How Do You Prove Equivalence of Two Polynomials?

[jeremy22511]

Can somebody prove the equivalence statement of two real polynomials in one variable x for me? My Math teacher just told us to remember it as a definition and so I didn't get any proof for it; I attempted to prove it myself and ended up confusing myself with a lot of symbols.

So, can somebody help me with this?

Thanks
Jeremy

 

[micromass]

So, what exactly does this "equivalence statement" state?

 

[HallsofIvy]

The only thing I can think of is that if two polynomials are equal for all x, then they have the same degree and corresponding coeffcients are equal.

If $a_0+ a_1x+ a_2x^2+$$+ \cdot\cdot\cdot\+ a_nx^n=$$b_0+ b_1x+ b_2x^2+ \cdot\cdot\cdot+ b_nx^n$ for all x, then we must have
$(a_0- b_0)+ (a_1- b_1)x$$+ (a_2- b_2)x^2+$$\cdot\cdot\cdot+ (a_n- b_n)x^n= 0$ so it is sufficient to show that if
$a_0+ a_1x+ a_2x^2+ \cdot\cdot\cdot+ a_nx^n= 0$ for all x then $a_0= a_1= a_2= \cdot\cdot\cdot= a_n= 0$. That is, prove that the functions, $1$, $x$, $x^2$, ..., $x^n$ are "independent".

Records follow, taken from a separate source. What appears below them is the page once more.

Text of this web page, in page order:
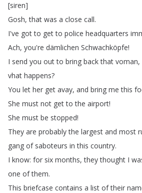
[siren]
Gosh,that was a close call.
I've got to get to police headquarters
Ach, you're dämlichen Schwachköpfe!
I send you out to bring back that voman,
vhat happens?
You let her get avay, and bring me this
She must not get to the airport!
She must be stopped!
They are probably the largest and most
gang of saboteurs in this country.
I know: for six months,they thought I
one of them.
This briefcase contains a list of their
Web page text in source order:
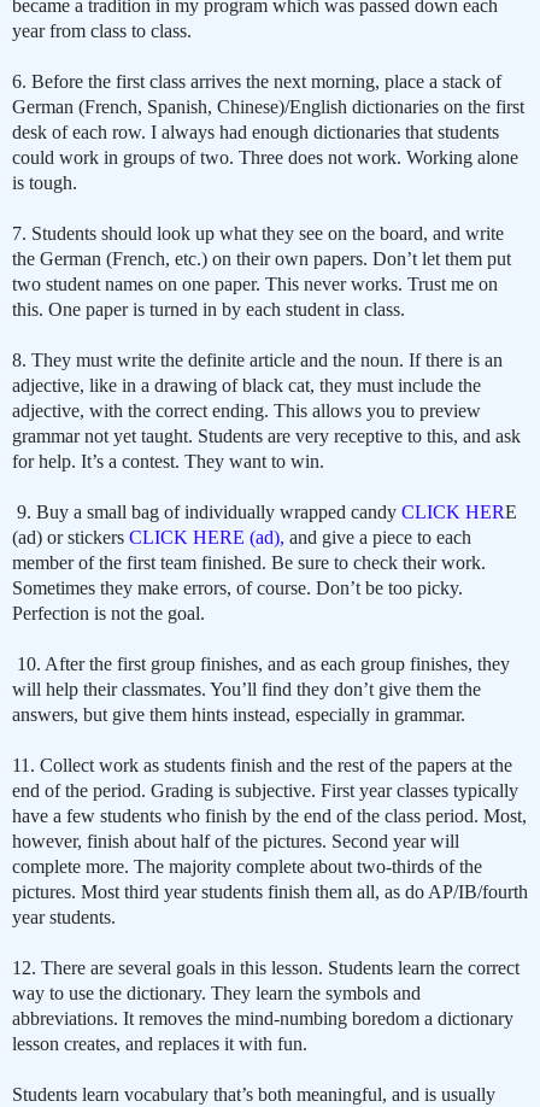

One way to do that is to take n different values for x, say x= 0, 1, 2, ..., n, to get n equations to solve and show that those equations are independent: x= 0 gives $a_0= 0$ so that's easy, x= 1 gives $a_0+ a_1+ a_2+ \cdot\cdot\cdot+ a_n= 0$, x= 2 gives $a_0+ 2a_1+ 4a_2+ \cdot\cdot\cdot 2^n a_n= 0$, etc.

More sophisticated but simpler is to note that if $a_0+ a_1x+ a_2x^2+ \cdot\cdot\cdot+ a_nx^n= 0$ for all x, then it is a constant so its derivative, $a_1+ 2a_2x+ \cdot\cdot\cdot+ na_nx^{n-1}$ i also equal to 0 for all x and so its derivative if 0 for all x, etc. Setting x= 0 in the formula for the polynomial and all of its derivatives gives $a_0= 0$, $a_1= 0$, $2a_2= 0$, ..., $n! a_n= 0$ which again say that all coefficients are 0.

 

[jeremy22511]

Thanks. That really helped.

Jeremy

 

[CellCoree]

Sure, Jeremy. I can provide some insight and explanation on the concept of equivalence of polynomials.

First of all, let's define what we mean by equivalence of polynomials. Two polynomials are considered equivalent if they have the same degree and the same coefficients. In other words, they have the same terms and the same powers of x.

For example, consider the polynomials 3x^2 + 5x + 2 and 2x^2 + 5x + 6. These two polynomials are equivalent because they both have the same degree (2) and the same coefficients (3, 5, and 2 for the first polynomial and 2, 5, and 6 for the second polynomial).

Now, to prove the equivalence statement, we can use the definition we just discussed. We can compare the terms and coefficients of the two polynomials and show that they are the same.

For instance, let's compare the first term of both polynomials, which is 3x^2 and 2x^2. We can see that they both have the same power of x (2) and the coefficients are different (3 and 2). However, we can factor out a common factor of x^2 from both terms, leaving us with 3 and 2, which are indeed the same coefficients.

We can continue this process for all the terms in the polynomials and show that they are equivalent. This is just one approach to proving the equivalence statement, and there are other methods that can be used as well.

I hope this helps clarify the concept for you, Jeremy. It's important to understand the definition of equivalence and how to compare terms and coefficients in order to prove it. Keep practicing and seeking help when needed, and you will become more comfortable with this concept. Good luck!